Carrageenan (sometimes spelt ‘carrageenin’) is a family of linear sulphated polysaccarides; a type of large molecule of carbohydrate; which is extracted from red seaweed. It is used as an additive in many food products due to its gelling, thickening, stabilising and emulsifying properties.
At its most basic, it is produced by exposing the seaweed to hot water, then proceeding to evaporate the water leaving just the gel, although, suffice to say, modern production processes are more complicated. Here the harvested seaweed is dried, sifted and washed before being exposed to a hot alkali solution. Cellulose is then removed from the resulting mixture via centrifugation and filtration, before evaporating the alkali solution. The gel is then dried and powdered for use.
Carrageenan is usually divided into three classes for commercial use, which are dependent on the degree of sulphation and that have differing properties: kappa, which has one sulphate per disaccharide and forms a rigid gel in the presence of potassium; iota, which has two sulphates and forms a soft gel in the presence of calcium; and lambda, which has three sulphates and does not gel at all. As you may surmise from the naming scheme, there are many other types of carrageenan, however these are not typically used for commercial applications.
The properties of carrageenan, or rather of Chondrus Crispus, the earliest known seaweed in which it was noted, have been known since at least 1810, when it was reportedly given in Ireland as recommended cure for respiratory ailments; though the FAO alleged in 1965 that its use could be traced back to about the 14th century (this same article however also claims that this was in ‘Carragheen County’ on Ireland’s southern coast; no such county appears to be reported as having existed in Irish history outside of this article and those citing it), and Wikipedia even further back (it however fails to cite a source); a recipe for carrageenan gelatin can reportedly be found in the Encyclopédie, published between 1751 and 1772. In 1819, botanist Dawson Turner described that the plant would "melt on boiling and afterwards harden into a gelatine, which I do not despair of seeing hereafter employed to useful purposes, though I have hitherto failed in my efforts to render it of service". With the Irish diaspora, its usage came to spread to other countries as well.
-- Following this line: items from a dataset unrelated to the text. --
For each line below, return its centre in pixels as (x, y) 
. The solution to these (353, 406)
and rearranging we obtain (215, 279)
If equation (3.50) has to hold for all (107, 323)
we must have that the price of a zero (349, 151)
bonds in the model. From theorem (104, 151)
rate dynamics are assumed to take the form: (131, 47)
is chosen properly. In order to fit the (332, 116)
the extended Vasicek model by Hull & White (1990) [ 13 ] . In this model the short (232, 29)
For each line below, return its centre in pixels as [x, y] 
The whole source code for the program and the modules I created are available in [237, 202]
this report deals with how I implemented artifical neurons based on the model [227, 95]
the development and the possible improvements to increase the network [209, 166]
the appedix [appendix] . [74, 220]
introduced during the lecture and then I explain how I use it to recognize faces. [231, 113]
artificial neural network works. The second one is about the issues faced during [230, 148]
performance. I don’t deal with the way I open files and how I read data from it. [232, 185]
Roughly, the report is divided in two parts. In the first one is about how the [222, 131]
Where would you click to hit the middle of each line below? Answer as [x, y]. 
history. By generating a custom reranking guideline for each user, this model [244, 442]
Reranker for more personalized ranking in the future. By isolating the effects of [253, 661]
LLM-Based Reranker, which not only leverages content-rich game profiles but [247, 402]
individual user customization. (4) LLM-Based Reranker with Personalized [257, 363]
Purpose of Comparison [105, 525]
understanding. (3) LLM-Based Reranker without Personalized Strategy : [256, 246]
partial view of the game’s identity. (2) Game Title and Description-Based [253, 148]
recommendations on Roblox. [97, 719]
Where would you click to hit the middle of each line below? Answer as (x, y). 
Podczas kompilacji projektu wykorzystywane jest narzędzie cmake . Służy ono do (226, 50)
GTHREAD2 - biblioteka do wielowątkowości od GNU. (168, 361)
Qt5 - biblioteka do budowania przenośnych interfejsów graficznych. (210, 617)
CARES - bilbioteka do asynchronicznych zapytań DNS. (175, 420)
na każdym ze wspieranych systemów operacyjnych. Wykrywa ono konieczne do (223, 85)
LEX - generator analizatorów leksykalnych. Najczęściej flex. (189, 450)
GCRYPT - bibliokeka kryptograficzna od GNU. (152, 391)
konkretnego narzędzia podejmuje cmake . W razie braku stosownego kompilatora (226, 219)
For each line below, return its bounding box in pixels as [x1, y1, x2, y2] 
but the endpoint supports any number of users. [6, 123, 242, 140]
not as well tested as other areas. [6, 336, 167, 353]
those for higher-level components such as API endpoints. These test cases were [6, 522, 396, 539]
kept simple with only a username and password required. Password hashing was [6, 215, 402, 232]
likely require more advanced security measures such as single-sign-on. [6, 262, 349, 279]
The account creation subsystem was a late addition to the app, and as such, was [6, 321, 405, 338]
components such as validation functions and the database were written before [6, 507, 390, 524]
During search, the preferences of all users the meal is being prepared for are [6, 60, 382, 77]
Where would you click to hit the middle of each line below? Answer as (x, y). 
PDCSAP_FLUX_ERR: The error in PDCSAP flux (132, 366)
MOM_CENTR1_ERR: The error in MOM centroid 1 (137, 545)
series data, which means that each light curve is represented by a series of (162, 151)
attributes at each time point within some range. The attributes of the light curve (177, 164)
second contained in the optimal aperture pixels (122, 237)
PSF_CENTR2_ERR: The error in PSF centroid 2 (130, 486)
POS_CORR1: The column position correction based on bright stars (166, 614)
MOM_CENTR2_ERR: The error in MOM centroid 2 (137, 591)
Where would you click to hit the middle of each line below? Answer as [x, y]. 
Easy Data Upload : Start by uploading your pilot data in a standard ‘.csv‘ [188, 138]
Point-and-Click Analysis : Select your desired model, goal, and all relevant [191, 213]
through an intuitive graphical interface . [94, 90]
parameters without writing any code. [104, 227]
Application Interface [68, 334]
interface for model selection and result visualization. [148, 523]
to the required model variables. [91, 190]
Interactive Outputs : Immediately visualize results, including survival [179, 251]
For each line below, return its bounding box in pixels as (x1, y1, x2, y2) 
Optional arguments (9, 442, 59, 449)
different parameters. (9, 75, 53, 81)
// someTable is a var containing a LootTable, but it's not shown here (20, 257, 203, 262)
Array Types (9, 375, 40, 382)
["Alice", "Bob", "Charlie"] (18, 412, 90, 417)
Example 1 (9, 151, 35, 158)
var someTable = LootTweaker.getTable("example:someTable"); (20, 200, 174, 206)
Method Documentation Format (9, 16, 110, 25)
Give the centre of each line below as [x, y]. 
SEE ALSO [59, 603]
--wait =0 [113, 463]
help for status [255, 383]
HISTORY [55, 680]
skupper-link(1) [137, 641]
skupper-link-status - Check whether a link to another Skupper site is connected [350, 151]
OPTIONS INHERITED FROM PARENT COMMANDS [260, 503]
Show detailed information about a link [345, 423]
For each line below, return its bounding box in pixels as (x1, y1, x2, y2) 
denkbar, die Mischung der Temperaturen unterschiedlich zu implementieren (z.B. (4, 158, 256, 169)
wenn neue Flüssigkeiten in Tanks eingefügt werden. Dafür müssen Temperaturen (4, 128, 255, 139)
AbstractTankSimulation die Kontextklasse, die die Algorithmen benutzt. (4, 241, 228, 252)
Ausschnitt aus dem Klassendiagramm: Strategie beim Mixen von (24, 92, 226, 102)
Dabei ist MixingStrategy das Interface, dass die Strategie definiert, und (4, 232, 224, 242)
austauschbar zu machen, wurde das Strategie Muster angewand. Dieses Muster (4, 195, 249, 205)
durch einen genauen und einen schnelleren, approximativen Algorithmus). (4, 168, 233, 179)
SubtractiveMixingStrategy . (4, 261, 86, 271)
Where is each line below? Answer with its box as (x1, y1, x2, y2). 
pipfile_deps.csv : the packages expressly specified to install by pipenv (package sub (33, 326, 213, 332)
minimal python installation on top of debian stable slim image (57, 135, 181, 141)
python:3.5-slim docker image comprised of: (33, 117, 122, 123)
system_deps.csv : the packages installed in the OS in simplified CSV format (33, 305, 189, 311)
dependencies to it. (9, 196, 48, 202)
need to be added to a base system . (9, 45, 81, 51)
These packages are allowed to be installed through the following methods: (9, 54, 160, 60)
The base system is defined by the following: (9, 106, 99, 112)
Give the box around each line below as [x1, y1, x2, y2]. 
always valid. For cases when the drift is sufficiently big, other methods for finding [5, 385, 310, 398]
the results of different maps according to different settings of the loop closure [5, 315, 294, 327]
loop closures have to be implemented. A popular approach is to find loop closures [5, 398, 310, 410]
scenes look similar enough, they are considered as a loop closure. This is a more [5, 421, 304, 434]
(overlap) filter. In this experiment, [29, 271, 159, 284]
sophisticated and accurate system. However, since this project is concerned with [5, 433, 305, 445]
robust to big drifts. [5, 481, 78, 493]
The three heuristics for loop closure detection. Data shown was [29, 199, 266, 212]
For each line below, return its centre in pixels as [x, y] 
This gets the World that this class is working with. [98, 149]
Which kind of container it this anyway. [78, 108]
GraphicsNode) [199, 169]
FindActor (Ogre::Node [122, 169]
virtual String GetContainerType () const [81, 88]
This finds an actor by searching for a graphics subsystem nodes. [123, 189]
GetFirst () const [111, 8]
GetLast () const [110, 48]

The gelling agent found in the seaweed was reportedly first isolated in 1837, and first purified by alcohol precipitation in 1871. Popularity of this carrageenan extracted rocketed with the Second World War, when trade embargoes with Japan cut off the supply of agar, a similarly gelatinous seaweed extract.
In modern times, carrageenan is subject to some controversy regarding its effects on health, in particular that of the gastrointestinal tract and especially the bowels. These effects are alleged to include malignancy and cancer. Studies regarding this are typically inconclusive, with results varying wildly. Things are complicated further by the most famous and frequently cited of modern studies being called into question due to not taking into account relative body weight (that is, the rats in the study were fed the same amount a human would consume rather than a similar amount proportional to their body weight). Older studies are reportedly based on ‘degraded’ carrageenan, a part of the low-molecular weight section of carrageenan’s molecular backbone, which has since been redesignated ‘poligeenan’ by the scientific community in order to differentiate it; this is officially defined as having between 10,000 and 20,000 da (Daltons). This in fact is deemed by studies as having potential severe health risks, and is ostensibly not used as a food additive. The European Scientific Committee on Food recommends that a fragment of food-grade carrageenan contains no more than 5% with less than 50,000 da in a bid to keep presence of poligeenan low. In practice, the figure is closer to 8%. The proportion of poligeenan in this is unknown, so you may wish to take caution. The Joint FAO/WHO Expert Committee on Food Additives (JECFA)’s findings have, on multiple occasions, suggested that at the typical estimated levels of human intake, carrageenan is safe to consume, however care is never the less advised. In particular, they advise that it is not used in infant formula, due to it being an infant’s presumed sole dietary intake and concerns about its absorption by the immature gut; while evidence suggests that a mature gut will not absorb carrageenan, current lack of studies on its effect on a not-fully-developed gut are a cause for concern for the committee. As a result, the EU forbids its use in baby formula, although the US still allows it.
Moo Free does not use carrageenan in its products.